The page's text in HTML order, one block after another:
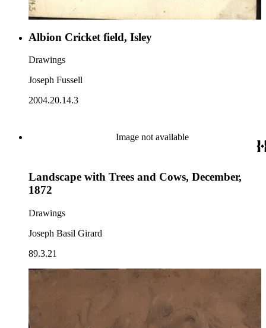
Albion Cricket field, Isley
Drawings
Joseph Fussell
2004.20.14.3
Image not available
Landscape with Trees and Cows, December,
1872
Drawings
Joseph Basil Girard
89.3.21
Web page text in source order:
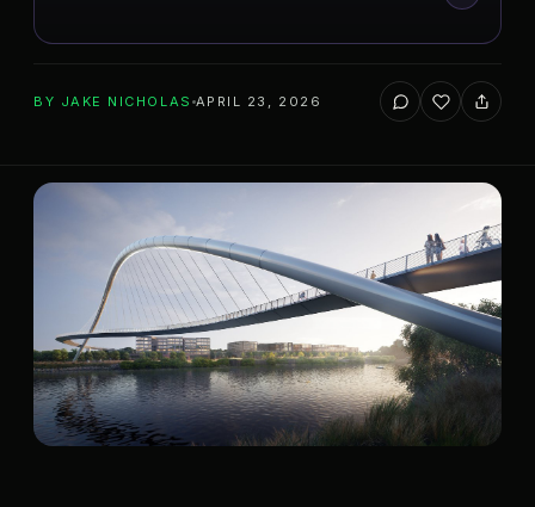
DEVELOPEROracle Corporation CITYNashville
BY JAKE NICHOLAS APRIL 23, 2026
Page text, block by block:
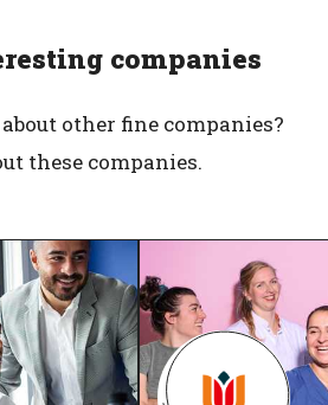
companies
other fine companies?
these companies.
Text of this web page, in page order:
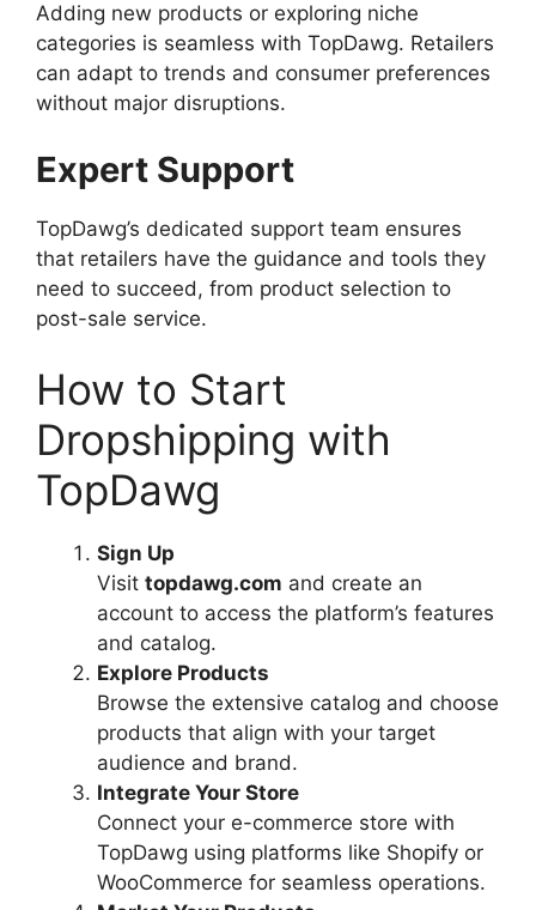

○ ○ ○

*EXERCISE DETAILS*: Aside from the pictures, repeat the listing exactly.

*SOLVED EXERCISE*:
The page's text in HTML order, one block after another:
Albion Cricket field, Isley
Drawings
Joseph Fussell
2004.20.14.3
Image not available
Landscape with Trees and Cows, December,
1872
Drawings
Joseph Basil Girard
89.3.21
Web page text in source order:
DEVELOPEROracle Corporation CITYNashville
BY JAKE NICHOLAS APRIL 23, 2026
Page text, block by block:
companies
other fine companies?
these companies.
Text of this web page, in page order:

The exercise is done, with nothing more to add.